The records Block Start

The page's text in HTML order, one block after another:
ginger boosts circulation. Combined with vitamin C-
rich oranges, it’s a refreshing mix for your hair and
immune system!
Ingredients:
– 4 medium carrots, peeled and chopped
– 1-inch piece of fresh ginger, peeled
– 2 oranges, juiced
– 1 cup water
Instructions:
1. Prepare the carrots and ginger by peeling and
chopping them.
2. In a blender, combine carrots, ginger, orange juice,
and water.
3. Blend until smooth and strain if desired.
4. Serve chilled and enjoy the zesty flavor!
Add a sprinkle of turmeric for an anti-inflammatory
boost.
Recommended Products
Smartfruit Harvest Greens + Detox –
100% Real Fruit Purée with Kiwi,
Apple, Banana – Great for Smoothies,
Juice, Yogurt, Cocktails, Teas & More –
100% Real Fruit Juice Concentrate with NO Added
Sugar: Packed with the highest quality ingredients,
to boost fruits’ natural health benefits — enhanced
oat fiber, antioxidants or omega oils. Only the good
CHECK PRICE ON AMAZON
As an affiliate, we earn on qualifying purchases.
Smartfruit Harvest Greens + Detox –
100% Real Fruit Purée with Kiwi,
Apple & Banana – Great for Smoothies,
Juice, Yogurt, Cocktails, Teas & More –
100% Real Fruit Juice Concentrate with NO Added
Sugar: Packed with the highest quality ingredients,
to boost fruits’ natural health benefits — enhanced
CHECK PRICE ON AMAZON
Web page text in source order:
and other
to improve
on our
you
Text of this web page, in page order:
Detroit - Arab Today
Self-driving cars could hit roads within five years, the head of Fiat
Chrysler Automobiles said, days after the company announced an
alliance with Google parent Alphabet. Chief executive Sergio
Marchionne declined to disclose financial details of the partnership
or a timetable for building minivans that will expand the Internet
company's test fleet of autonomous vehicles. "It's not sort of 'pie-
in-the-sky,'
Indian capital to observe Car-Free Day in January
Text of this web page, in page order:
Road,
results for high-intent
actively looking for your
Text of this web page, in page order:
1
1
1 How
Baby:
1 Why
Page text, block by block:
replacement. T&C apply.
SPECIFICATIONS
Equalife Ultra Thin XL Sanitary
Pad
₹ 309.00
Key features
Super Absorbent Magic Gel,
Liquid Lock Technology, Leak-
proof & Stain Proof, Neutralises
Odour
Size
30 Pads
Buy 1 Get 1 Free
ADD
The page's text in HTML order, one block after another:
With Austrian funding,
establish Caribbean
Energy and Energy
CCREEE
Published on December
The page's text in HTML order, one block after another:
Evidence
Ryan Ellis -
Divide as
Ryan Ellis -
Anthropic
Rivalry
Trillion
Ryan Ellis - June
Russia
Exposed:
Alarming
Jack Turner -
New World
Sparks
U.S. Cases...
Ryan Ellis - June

The records Block End

### Task details
Return the records above verbatim, in their entirety.

### Exercise response
The page's text in HTML order, one block after another:
ginger boosts circulation. Combined with vitamin C-
rich oranges, it’s a refreshing mix for your hair and
immune system!
Ingredients:
– 4 medium carrots, peeled and chopped
– 1-inch piece of fresh ginger, peeled
– 2 oranges, juiced
– 1 cup water
Instructions:
1. Prepare the carrots and ginger by peeling and
chopping them.
2. In a blender, combine carrots, ginger, orange juice,
and water.
3. Blend until smooth and strain if desired.
4. Serve chilled and enjoy the zesty flavor!
Add a sprinkle of turmeric for an anti-inflammatory
boost.
Recommended Products
Smartfruit Harvest Greens + Detox –
100% Real Fruit Purée with Kiwi,
Apple, Banana – Great for Smoothies,
Juice, Yogurt, Cocktails, Teas & More –
100% Real Fruit Juice Concentrate with NO Added
Sugar: Packed with the highest quality ingredients,
to boost fruits’ natural health benefits — enhanced
oat fiber, antioxidants or omega oils. Only the good
CHECK PRICE ON AMAZON
As an affiliate, we earn on qualifying purchases.
Smartfruit Harvest Greens + Detox –
100% Real Fruit Purée with Kiwi,
Apple & Banana – Great for Smoothies,
Juice, Yogurt, Cocktails, Teas & More –
100% Real Fruit Juice Concentrate with NO Added
Sugar: Packed with the highest quality ingredients,
to boost fruits’ natural health benefits — enhanced
CHECK PRICE ON AMAZON
Web page text in source order:
and other
to improve
on our
you
Text of this web page, in page order:
Detroit - Arab Today
Self-driving cars could hit roads within five years, the head of Fiat
Chrysler Automobiles said, days after the company announced an
alliance with Google parent Alphabet. Chief executive Sergio
Marchionne declined to disclose financial details of the partnership
or a timetable for building minivans that will expand the Internet
company's test fleet of autonomous vehicles. "It's not sort of 'pie-
in-the-sky,'
Indian capital to observe Car-Free Day in January
Text of this web page, in page order:
Road,
results for high-intent
actively looking for your
Text of this web page, in page order:
1
1
1 How
Baby:
1 Why
Page text, block by block:
replacement. T&C apply.
SPECIFICATIONS
Equalife Ultra Thin XL Sanitary
Pad
₹ 309.00
Key features
Super Absorbent Magic Gel,
Liquid Lock Technology, Leak-
proof & Stain Proof, Neutralises
Odour
Size
30 Pads
Buy 1 Get 1 Free
ADD
The page's text in HTML order, one block after another:
With Austrian funding,
establish Caribbean
Energy and Energy
CCREEE
Published on December
The page's text in HTML order, one block after another:
Evidence
Ryan Ellis -
Divide as
Ryan Ellis -
Anthropic
Rivalry
Trillion
Ryan Ellis - June
Russia
Exposed:
Alarming
Jack Turner -
New World
Sparks
U.S. Cases...
Ryan Ellis - June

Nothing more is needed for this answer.